Alexander de Kylwos - Bishop of Ross

Bishop of Ross

On 9 May 1371, Alexander was given papal provision to the bishopric of Ross following the death of Bishop Alexander Stewart. Alexander Steward is found to have been alive for the last time on 4 February though the date of his death afterwards in not known. The letter of provision by Pope Gregory IX was addressed to Kylwos as "elect of Ross", and describes how following Bishop Stewart's the chapter of Ross had elected Kylwos in ignorance of the pope's previous reservation of the see; the election was declared void, but on account of the chapter's expressed will he nevertheless provided Kylwos to the see.

It is probable that he did travel to Avignon to obtain this confirmation of his election and to receive consecration, as no Bishop of Ross was available to attend the coronation of Robert II at Scone and following parliament on 27 March. He is first known to have been a consecrated bishop on 6 March 1372, though no document records the date on which his consecration took place. A promise of his "services" was made on 22 May 1371, part of which were paid through William de Greenlaw, acting as proctor, on 2 September 1372; another part was paid on 15 April 1374, this time through Adam de Tyninghame, future Bishop of Aberdeen.

Kylwos was back in Scotland in 1372, attending Robert II's Scone parliament of 6 March, and then the Scone parliament of 3/4 April 1373. Kylwos was afterwards very little involved in national affairs, largely confining himself to activities which concerned Ross and his diocese there; thus, despite being bishop for a quarter of a century, documentation of his episcopate is weak.

He is found witnessing a Moray Registrum charter at Nigg on 21 October 1375. A papal mandate of 3 October 1379, mentions a dispute between Bishop Alexander and one of his canons, John de Carralle, authorising the dispute to be settled by the Bishop of Moray.

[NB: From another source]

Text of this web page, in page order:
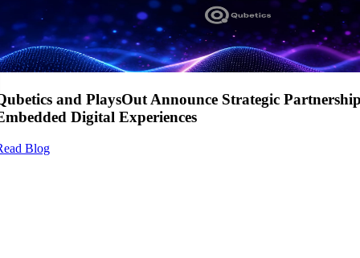
and PlaysOut Announce Strategic
Digital Experiences
Blog

The dispute also involved the Bishop of St Andrews, William de Landallis, two priests, and two laymen from the diocese of St Andrews and the diocese of Brechin; the dispute involved revenues from the prebend of Colyroden (i.e. Cullicudden) in Ross and the church of Mockard (i.e. Muckhart) in St Andrews dioceses, though the exact details at issue are not revealed.

He witnessed a charter of Euphemia I, Countess of Ross and her husband Walter Leslie at Tain on 26 November 1380, another at Elgin on 18 August 1381, and yet another at Dingwall in March 1382. On 7 February 1382, he was at Montrose in Angus and is recorded, along with Alexander Bur, Bishop of Moray, adding his seal to a document which transferred the lands of Abernethy, Strathspey, into the hands of Alexander Stewart, Lord of Badenoch and Earl of Buchan.

He is found again over seven years later, at Inverness, on 27 October 1389, witnessing a settlement between Alexander Bur and the titular Earl of Moray, John de Dunbar. He is found once more with Alexander Bur, on 2 November that year, commanding Alexander Stewart, Earl of Buchan, to take back Euphemia, to whom Stewart had been nominally married. He was at Scone on 2 December 1390, on Bur's behalf demanding that King Robert III deliver justice after Buchan had burned down Elgin Cathedral, the seat of Bur's Moray bishopric.

The remainder of Kylwos' last decade as Bishop of Ross is obscure. He is mentioned in a papal mandate, dated 31 March 1396, in relation to his grant of the subdeanery to John de Kylwos. According to the Calendar of Fearn, he died on 6 July 1398. The bishopric of Ross was said to have been reserved, once again, as a papal benefice during Kylwos' episcopate.